(Records drawn from a dataset)

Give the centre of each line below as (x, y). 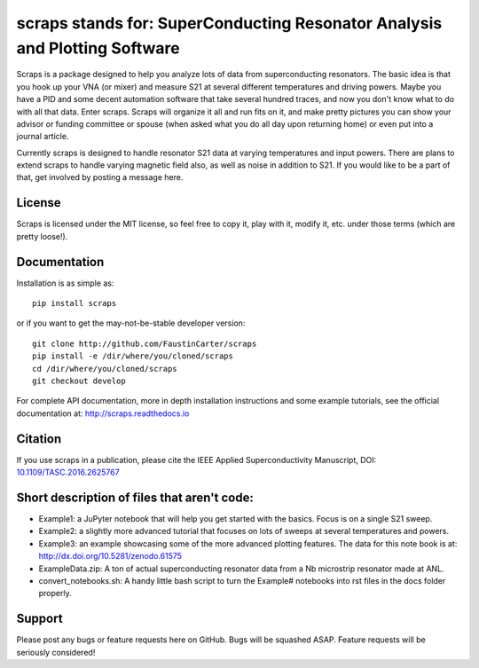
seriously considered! (56, 652)
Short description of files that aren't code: (135, 497)
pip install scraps (75, 303)
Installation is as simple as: (65, 283)
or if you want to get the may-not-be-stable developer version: (131, 323)
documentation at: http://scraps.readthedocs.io (103, 413)
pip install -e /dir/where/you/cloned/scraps (133, 356)
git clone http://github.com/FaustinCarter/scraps (145, 343)
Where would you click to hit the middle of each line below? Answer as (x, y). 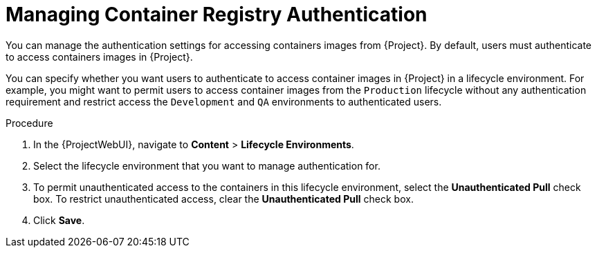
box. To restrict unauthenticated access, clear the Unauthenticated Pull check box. (223, 199)
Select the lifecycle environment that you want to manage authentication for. (207, 165)
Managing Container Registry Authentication (217, 14)
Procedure (29, 123)
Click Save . (59, 220)
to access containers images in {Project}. (99, 57)
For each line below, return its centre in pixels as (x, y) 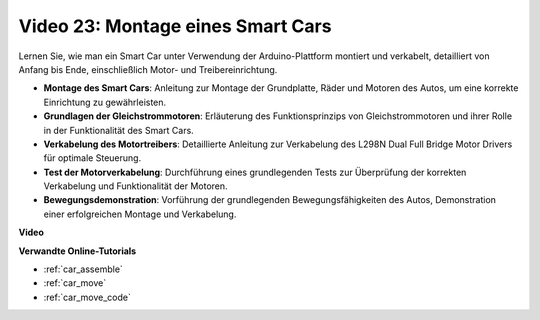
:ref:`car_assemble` (83, 269)
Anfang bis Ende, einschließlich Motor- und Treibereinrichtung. (148, 69)
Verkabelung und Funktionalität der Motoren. (136, 186)
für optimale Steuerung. (92, 158)
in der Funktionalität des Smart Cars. (118, 130)
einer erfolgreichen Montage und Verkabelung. (140, 214)
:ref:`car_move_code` (87, 297)
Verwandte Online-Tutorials (77, 251)
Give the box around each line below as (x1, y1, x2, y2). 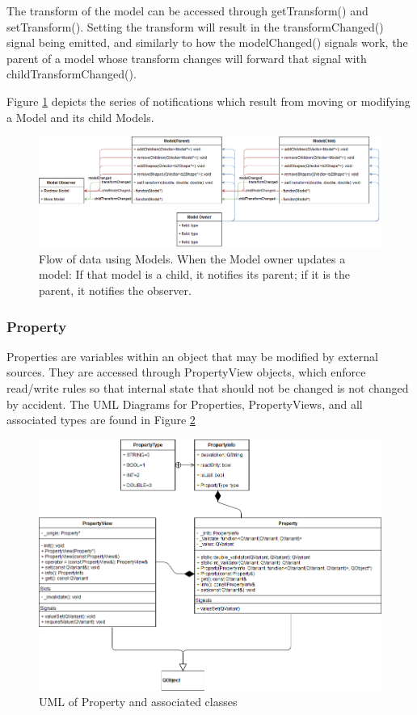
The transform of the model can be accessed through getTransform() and (6, 2, 369, 19)
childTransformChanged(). (6, 65, 137, 82)
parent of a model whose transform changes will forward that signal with (6, 49, 367, 66)
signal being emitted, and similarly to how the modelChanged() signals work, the (6, 34, 408, 51)
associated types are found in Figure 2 (6, 411, 196, 428)
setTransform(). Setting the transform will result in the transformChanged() (6, 18, 384, 35)
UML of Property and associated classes (39, 693, 238, 710)
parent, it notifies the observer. (39, 281, 192, 298)
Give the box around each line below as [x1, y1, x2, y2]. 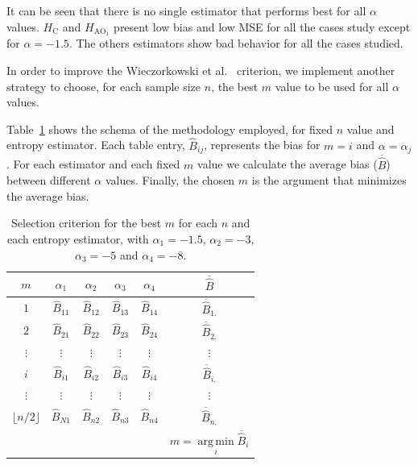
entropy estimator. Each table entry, [6, 136, 185, 153]
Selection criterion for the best [11, 214, 162, 231]
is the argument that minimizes [251, 172, 407, 189]
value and [346, 120, 395, 137]
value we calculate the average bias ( [197, 156, 378, 172]
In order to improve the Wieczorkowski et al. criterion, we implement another [6, 62, 395, 79]
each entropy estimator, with [6, 230, 149, 247]
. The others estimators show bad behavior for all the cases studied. [68, 35, 404, 52]
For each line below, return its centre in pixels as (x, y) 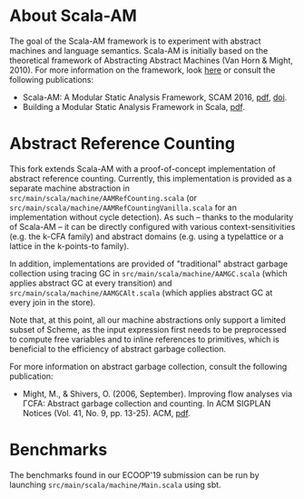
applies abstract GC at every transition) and (91, 283)
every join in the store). (53, 302)
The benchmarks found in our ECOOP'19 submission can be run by (135, 474)
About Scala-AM (74, 16)
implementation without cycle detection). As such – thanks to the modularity (152, 217)
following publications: (51, 79)
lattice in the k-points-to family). (69, 245)
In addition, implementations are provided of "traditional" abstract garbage (149, 264)
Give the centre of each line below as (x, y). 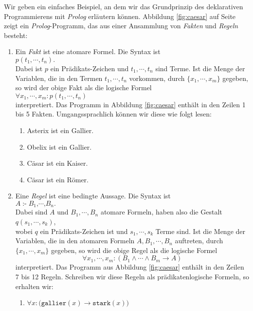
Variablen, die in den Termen (59, 78)
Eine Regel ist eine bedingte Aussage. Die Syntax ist (93, 196)
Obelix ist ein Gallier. (59, 146)
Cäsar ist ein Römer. (58, 179)
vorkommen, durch (157, 78)
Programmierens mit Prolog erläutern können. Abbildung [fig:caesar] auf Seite (120, 16)
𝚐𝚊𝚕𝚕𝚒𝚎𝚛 (54, 303)
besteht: (16, 35)
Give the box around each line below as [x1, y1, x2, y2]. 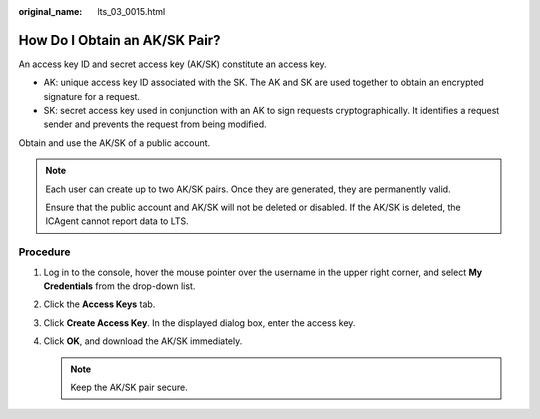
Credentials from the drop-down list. [43, 280, 196, 292]
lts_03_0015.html [97, 6, 166, 17]
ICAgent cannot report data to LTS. [45, 215, 189, 227]
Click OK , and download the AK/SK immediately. [43, 335, 243, 347]
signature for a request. [43, 90, 140, 102]
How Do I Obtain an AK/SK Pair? [18, 31, 221, 49]
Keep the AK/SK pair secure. [70, 381, 189, 393]
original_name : [18, 6, 83, 17]
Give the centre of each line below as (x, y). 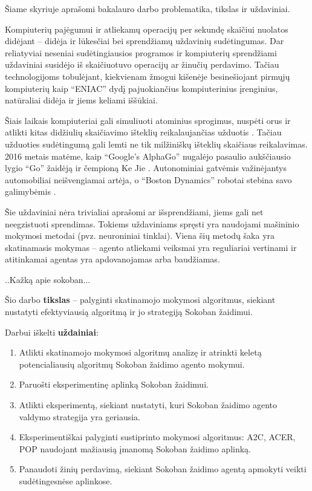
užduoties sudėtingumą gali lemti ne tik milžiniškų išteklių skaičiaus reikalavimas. (156, 144)
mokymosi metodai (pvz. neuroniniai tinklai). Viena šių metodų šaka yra (140, 236)
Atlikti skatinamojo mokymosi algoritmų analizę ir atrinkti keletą (140, 352)
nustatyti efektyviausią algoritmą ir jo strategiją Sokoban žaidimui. (129, 312)
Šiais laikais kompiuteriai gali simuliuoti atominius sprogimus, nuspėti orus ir (148, 120)
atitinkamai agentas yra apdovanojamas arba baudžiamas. (112, 259)
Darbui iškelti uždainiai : (52, 332)
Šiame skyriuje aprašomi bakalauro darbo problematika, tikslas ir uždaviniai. (148, 8)
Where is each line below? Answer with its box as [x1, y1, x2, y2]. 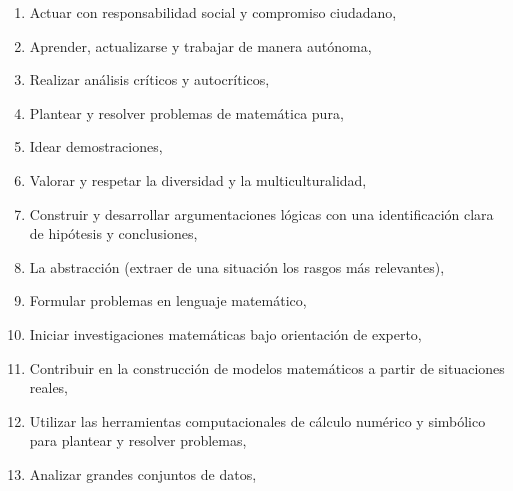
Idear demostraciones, [29, 136, 163, 157]
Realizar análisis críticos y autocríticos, [29, 69, 270, 90]
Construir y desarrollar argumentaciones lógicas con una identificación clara [29, 203, 494, 224]
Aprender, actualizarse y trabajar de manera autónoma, [29, 35, 372, 56]
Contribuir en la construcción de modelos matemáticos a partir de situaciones [29, 357, 505, 378]
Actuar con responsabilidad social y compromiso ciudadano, [29, 2, 397, 22]
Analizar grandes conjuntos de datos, [29, 463, 257, 484]
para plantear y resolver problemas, [29, 430, 247, 451]
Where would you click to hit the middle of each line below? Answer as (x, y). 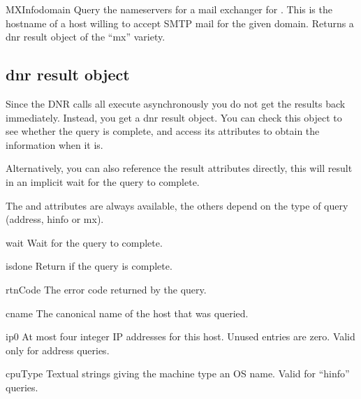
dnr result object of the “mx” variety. (86, 37)
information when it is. (54, 144)
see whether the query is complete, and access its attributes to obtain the (163, 131)
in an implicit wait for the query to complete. (103, 181)
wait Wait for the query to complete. (84, 242)
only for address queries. (58, 350)
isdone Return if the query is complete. (89, 266)
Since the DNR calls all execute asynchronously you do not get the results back (176, 103)
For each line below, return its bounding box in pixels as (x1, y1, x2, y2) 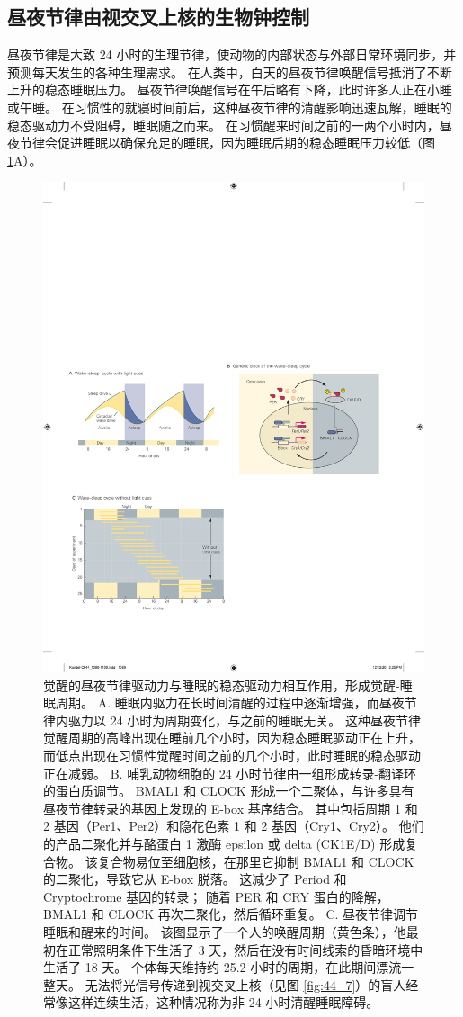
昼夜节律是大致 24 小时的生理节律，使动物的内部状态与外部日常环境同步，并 (7, 45, 457, 64)
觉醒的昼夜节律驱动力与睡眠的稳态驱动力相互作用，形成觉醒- (43, 675, 400, 694)
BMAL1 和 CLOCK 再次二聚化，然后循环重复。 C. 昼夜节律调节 (43, 904, 419, 923)
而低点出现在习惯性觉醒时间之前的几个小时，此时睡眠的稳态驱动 (43, 746, 421, 765)
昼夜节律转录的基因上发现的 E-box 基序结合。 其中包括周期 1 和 (43, 798, 418, 817)
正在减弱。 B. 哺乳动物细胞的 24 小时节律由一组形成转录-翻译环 (43, 763, 417, 782)
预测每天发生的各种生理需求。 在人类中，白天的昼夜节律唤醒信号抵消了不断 (7, 62, 452, 81)
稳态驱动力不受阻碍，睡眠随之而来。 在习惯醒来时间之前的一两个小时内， (7, 115, 440, 134)

Problem to work on: Nothing but a number should be given: the count of lines above in which the word "will" occurs.

Answer box: 2